Kokkos does support UVM as a specific memory space called CudaUVMSpace. 
Allocations made with that space are accessible from host and device. 
You can tell Kokkos to use that as the default space for Cuda allocations.
In either case UVM comes with a number of restrictions:
(i) You can't access allocations on the host while a kernel is potentially 
running. This will lead to segfaults. To avoid that you either need to 
call Kokkos::Cuda::fence() (or just Kokkos::fence()), after kernels, or
you can set the environment variable CUDA_LAUNCH_BLOCKING=1.
Furthermore in multi socket multi GPU machines, UVM defaults to using 
zero copy allocations for technical reasons related to using multiple
GPUs from the same process. If an executable doesn't do that (e.g. each
MPI rank of an application uses a single GPU [can be the same GPU for 
multiple MPI ranks]) you can set CUDA_MANAGED_FORCE_DEVICE_ALLOC=1.

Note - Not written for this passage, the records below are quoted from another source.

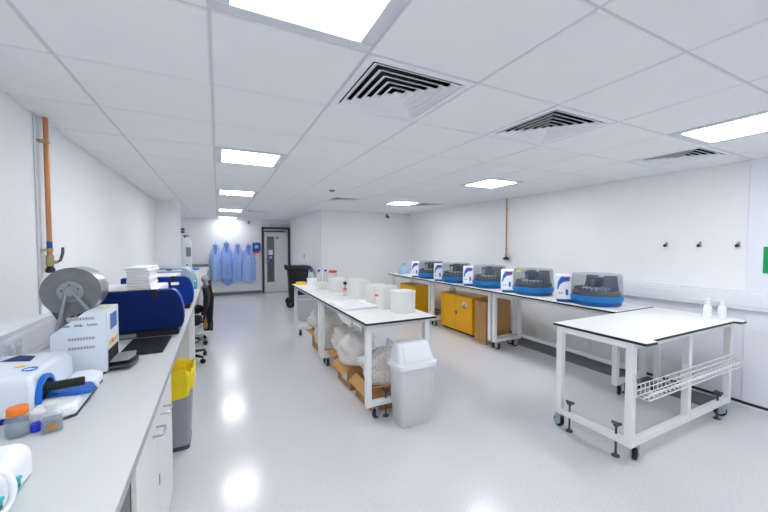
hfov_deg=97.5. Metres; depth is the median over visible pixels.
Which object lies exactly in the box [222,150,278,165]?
diffuser
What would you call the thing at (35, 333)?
cable trunking
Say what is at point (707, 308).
bottle
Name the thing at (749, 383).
wall
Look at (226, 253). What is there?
lab coat
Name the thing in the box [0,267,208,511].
countertop
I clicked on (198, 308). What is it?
chair
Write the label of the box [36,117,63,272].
copper pipe
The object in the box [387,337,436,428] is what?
bin
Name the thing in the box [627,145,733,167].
ceiling vent
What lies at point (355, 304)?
flat tray
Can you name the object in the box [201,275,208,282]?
hood
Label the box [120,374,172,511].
base cabinet
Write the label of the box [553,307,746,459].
bench
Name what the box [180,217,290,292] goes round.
wall
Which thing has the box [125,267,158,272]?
pack
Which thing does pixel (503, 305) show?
carton
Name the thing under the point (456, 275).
analyser
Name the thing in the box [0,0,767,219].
ceiling
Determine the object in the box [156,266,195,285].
instrument
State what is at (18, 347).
socket
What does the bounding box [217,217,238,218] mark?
recessed light
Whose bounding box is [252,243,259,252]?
wall dispenser
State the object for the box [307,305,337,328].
plastic bag
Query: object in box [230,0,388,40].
diffuser
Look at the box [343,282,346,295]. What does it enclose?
pump bottle
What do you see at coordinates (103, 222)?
wall
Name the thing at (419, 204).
ceiling vent
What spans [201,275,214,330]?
jacket
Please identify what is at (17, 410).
lid
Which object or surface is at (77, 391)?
tray
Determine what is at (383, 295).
plastic container
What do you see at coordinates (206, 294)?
chair
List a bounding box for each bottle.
[44,400,58,431]
[309,270,313,277]
[316,270,321,281]
[323,269,327,281]
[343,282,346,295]
[703,304,711,317]
[717,305,726,319]
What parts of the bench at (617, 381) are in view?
leg, rail, leg, rail, rail, leg, rail, leg
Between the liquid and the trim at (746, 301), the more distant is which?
the liquid
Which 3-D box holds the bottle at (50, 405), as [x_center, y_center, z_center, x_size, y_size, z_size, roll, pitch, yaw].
[-1.215,0.584,1.232,0.060,0.108,0.062,-2,3,-43]
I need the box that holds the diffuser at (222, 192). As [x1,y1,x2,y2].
[220,190,253,195]
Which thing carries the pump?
on the countertop
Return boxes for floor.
[169,291,767,511]
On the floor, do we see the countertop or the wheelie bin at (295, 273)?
the wheelie bin at (295, 273)
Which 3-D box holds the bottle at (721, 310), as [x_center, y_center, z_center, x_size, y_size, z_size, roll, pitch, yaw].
[3.090,0.507,3.078,0.060,0.135,0.060,1,2,28]
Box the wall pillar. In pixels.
[156,201,180,265]
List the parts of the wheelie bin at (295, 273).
lid
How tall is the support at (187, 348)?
0.866 m
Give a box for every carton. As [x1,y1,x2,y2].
[305,323,347,350]
[327,349,337,359]
[331,357,355,390]
[349,366,391,411]
[474,298,510,344]
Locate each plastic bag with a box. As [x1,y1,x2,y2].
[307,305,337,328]
[314,311,342,348]
[331,320,360,348]
[335,327,376,365]
[356,338,392,384]
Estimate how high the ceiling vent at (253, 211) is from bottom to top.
0.140 m
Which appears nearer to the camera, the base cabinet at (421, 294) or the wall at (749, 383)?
the wall at (749, 383)
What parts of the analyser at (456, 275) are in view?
pipette arm
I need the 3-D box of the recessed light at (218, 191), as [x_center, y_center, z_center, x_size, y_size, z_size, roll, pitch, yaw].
[-2.327,-0.999,5.327,0.582,0.020,0.582,-1,2,-26]
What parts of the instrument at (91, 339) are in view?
stand arm, stand arm, control panel, button plate
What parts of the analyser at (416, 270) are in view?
pipette arm
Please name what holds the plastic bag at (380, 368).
in the carton at (357, 380)
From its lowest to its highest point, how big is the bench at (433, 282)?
0.900 m
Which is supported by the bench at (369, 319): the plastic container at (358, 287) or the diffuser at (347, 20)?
the plastic container at (358, 287)
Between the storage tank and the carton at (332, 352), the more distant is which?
the storage tank
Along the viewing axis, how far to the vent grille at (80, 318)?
1.72 m
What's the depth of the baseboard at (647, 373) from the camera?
3.47 m
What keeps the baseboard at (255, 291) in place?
attached to the wall at (203, 233)
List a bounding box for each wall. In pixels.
[0,90,156,330]
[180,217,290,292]
[290,211,319,277]
[320,210,409,288]
[410,161,749,355]
[587,157,767,413]
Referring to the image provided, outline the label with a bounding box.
[47,421,57,431]
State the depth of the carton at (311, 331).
5.11 m
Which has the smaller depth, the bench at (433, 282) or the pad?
the pad
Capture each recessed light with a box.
[212,0,407,51]
[215,146,286,167]
[216,189,257,196]
[217,209,243,211]
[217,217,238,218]
[383,201,421,205]
[459,178,522,188]
[668,110,767,144]
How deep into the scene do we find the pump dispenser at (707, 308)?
3.11 m
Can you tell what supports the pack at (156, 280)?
on the pack at (153, 285)
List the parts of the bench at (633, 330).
leg, hand knob, rail, hand knob, leg, rail, leg, rail, leg, hand knob, leg
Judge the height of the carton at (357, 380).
0.338 m
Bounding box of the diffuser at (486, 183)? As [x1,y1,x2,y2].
[467,180,515,187]
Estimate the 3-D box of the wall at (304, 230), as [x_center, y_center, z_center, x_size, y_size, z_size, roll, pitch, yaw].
[-2.299,-0.049,9.743,0.100,2.592,3.700,-1,2,-26]
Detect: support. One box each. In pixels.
[176,311,195,374]
[195,289,202,330]
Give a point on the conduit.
(33, 114)
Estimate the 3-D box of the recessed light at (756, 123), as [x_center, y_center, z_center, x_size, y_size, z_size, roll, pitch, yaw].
[2.488,-0.897,2.353,0.582,0.020,0.582,-1,2,-26]
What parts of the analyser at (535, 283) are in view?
pipette arm
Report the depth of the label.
1.21 m
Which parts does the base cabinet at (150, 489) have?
door, handle, door, handle
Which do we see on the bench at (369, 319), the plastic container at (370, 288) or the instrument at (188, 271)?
the plastic container at (370, 288)
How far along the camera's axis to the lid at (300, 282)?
5.68 m
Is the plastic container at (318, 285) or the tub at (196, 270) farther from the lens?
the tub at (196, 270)
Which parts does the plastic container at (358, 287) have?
lid
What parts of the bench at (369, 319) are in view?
leg, leg, rail, rail, leg
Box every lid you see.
[5,403,28,417]
[295,281,305,284]
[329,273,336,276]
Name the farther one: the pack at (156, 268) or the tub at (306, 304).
the tub at (306, 304)
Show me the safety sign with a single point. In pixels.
(765, 250)
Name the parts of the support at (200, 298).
panel, post
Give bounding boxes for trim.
[435,311,715,404]
[618,281,767,311]
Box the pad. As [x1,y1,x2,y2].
[121,335,171,354]
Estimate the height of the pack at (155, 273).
0.018 m
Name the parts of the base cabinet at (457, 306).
door, door
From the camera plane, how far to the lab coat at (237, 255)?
10.47 m
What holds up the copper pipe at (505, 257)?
attached to the wall at (621, 229)
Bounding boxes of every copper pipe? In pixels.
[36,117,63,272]
[503,198,508,259]
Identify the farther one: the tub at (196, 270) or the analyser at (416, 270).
the analyser at (416, 270)
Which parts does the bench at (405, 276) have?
rail, leg
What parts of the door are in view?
vision panel
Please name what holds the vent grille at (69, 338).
attached to the instrument at (91, 339)
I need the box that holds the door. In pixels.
[261,227,289,292]
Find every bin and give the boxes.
[171,358,195,451]
[284,264,310,307]
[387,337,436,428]
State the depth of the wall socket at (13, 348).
1.71 m
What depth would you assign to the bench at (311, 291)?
4.98 m
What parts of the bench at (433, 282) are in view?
leg, rail, leg, rail, leg
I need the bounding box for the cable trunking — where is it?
[0,283,120,356]
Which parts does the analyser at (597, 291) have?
pipette arm
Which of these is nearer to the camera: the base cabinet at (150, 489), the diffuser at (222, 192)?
the base cabinet at (150, 489)
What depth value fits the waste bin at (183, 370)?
2.57 m
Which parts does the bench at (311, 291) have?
leg, rail, rail, leg
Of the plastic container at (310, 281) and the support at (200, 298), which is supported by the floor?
the support at (200, 298)
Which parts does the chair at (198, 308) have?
seat
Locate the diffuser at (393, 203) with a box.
[390,202,415,204]
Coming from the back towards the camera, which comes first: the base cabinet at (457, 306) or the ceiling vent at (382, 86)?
the base cabinet at (457, 306)
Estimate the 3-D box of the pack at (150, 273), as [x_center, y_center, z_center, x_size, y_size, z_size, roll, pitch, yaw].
[-1.878,0.130,2.619,0.141,0.018,0.391,-1,2,-29]
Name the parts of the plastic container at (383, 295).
lid
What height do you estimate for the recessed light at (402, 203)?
0.020 m
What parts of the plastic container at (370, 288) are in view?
lid
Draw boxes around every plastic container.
[307,278,317,284]
[315,281,327,289]
[328,277,345,291]
[347,278,365,293]
[350,279,370,298]
[365,283,385,303]
[375,285,396,309]
[390,289,415,313]
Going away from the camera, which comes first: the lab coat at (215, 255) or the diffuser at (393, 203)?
the diffuser at (393, 203)
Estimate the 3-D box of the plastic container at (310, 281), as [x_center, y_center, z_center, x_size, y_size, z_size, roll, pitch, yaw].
[-1.223,0.431,5.726,0.165,0.106,0.144,-1,2,-26]
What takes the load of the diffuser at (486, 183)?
attached to the recessed light at (489, 183)
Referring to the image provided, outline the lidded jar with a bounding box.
[328,270,336,276]
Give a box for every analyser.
[411,261,440,278]
[434,263,467,282]
[463,266,502,288]
[501,269,553,295]
[554,274,623,306]
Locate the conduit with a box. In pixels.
[32,112,41,314]
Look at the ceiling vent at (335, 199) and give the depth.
6.17 m
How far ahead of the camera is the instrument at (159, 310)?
2.45 m
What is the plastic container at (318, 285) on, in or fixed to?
on the bench at (311, 291)
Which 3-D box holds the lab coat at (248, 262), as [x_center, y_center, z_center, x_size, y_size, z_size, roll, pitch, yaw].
[-4.294,0.215,10.670,0.416,1.180,0.246,-1,2,-26]
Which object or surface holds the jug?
on the bench at (405, 276)
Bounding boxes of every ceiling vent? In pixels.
[244,210,270,212]
[325,197,363,202]
[329,54,474,121]
[410,203,446,206]
[486,105,615,144]
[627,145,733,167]
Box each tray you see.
[46,382,96,396]
[109,354,138,368]
[329,299,376,310]
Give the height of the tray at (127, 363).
0.010 m
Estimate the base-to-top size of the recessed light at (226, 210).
0.020 m
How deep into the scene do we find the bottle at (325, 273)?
5.91 m
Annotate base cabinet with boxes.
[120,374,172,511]
[400,282,427,312]
[441,290,487,336]
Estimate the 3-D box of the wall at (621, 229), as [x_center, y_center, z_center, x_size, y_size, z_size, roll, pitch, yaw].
[3.125,0.140,4.227,0.100,2.592,11.000,-1,2,-26]
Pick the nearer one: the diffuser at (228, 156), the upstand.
the diffuser at (228, 156)
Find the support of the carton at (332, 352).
on the floor
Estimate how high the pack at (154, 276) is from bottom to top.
0.018 m
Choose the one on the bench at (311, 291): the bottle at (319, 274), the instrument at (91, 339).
the bottle at (319, 274)
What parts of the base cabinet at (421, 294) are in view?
door, door
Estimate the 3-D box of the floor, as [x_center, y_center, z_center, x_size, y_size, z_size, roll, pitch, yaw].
[-0.285,1.470,4.708,5.630,0.100,14.600,-1,2,-26]
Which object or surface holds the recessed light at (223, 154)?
in the ceiling
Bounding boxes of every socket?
[4,338,21,355]
[17,346,20,354]
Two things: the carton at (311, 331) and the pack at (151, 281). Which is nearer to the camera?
the pack at (151, 281)
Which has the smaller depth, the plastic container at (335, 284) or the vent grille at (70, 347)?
the vent grille at (70, 347)
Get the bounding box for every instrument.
[0,351,102,425]
[39,266,138,373]
[77,282,184,339]
[121,273,193,308]
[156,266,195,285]
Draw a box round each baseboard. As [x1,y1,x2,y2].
[213,290,261,295]
[435,309,767,410]
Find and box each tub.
[192,268,199,280]
[298,295,317,321]
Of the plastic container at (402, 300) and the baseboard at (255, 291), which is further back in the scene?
the baseboard at (255, 291)
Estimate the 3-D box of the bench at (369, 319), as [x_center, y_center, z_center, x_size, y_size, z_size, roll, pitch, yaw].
[-0.185,1.001,3.789,0.730,0.900,1.633,-1,2,-26]
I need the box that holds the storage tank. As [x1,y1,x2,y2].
[181,235,191,266]
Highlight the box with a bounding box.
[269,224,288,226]
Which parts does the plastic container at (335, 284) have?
lid
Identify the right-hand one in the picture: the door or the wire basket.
the wire basket
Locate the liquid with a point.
(196, 271)
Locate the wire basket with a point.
(732, 358)
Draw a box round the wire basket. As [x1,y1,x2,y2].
[634,351,746,401]
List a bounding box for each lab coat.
[209,244,221,280]
[221,242,232,285]
[232,244,242,281]
[242,244,255,281]
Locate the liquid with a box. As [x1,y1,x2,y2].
[194,270,198,280]
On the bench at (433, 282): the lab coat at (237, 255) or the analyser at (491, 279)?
the analyser at (491, 279)
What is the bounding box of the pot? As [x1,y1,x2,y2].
[29,421,43,432]
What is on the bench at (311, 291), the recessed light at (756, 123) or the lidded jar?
the lidded jar
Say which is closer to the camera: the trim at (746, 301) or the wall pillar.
the trim at (746, 301)
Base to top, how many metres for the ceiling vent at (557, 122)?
0.140 m
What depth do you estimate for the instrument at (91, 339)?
1.75 m
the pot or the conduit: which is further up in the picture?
the conduit
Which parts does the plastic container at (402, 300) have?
lid
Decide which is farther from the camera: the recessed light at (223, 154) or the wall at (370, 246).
the wall at (370, 246)
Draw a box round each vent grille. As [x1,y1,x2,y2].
[67,316,94,321]
[67,336,94,341]
[68,345,95,350]
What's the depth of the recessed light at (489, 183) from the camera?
4.47 m
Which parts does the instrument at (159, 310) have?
plate
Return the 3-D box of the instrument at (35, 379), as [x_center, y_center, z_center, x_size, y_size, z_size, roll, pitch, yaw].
[-1.509,0.543,1.416,0.539,0.178,0.470,-1,2,-26]
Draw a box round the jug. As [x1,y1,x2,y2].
[398,263,409,273]
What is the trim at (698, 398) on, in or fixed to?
attached to the wall at (621, 229)
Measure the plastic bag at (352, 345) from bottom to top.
0.416 m
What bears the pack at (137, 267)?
on the pack at (156, 268)
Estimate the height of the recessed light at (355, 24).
0.020 m
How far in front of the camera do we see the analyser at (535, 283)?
4.57 m
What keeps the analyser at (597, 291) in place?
on the bench at (617, 381)
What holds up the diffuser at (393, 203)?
attached to the recessed light at (402, 203)
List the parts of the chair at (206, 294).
seat, backrest
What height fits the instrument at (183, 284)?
0.352 m
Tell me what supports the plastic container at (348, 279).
on the bench at (311, 291)
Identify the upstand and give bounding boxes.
[192,264,208,266]
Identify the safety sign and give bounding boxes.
[763,247,767,273]
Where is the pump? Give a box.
[0,444,31,511]
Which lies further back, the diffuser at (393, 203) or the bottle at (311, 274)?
the diffuser at (393, 203)
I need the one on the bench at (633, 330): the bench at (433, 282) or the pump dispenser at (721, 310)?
the pump dispenser at (721, 310)
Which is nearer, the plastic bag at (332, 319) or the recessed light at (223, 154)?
the recessed light at (223, 154)
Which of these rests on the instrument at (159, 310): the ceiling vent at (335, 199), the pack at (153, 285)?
the pack at (153, 285)
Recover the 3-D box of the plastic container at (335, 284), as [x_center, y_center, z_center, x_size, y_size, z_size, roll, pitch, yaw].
[-0.691,0.415,4.940,0.227,0.192,0.227,-1,2,-29]
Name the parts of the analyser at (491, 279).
pipette arm
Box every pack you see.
[123,265,157,270]
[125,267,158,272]
[126,272,156,278]
[126,275,158,281]
[126,278,156,284]
[127,270,155,275]
[127,279,157,287]
[127,282,156,290]
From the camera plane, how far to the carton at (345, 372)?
3.72 m
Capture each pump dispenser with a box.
[702,298,711,317]
[716,299,726,319]
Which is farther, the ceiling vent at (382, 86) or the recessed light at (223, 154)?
the recessed light at (223, 154)
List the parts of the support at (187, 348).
panel, post
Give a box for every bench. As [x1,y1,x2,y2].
[292,283,361,363]
[317,295,436,417]
[388,273,452,324]
[427,280,516,347]
[487,289,652,394]
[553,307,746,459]
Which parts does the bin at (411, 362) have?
swing lid
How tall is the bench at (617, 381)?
0.900 m
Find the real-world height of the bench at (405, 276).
0.900 m
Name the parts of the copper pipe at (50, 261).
lever
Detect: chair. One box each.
[194,281,208,344]
[195,286,209,363]
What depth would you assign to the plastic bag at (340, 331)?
4.17 m

This will enforce proper UVM allocations, but can lead to errors if 
more than a single GPU is used by a single process.


Contributions to Kokkos are welcome. In order to do so, please open an issue
where a feature request or bug can be discussed. Then issue a pull request
with your contribution. Pull requests must be issued against the develop branch.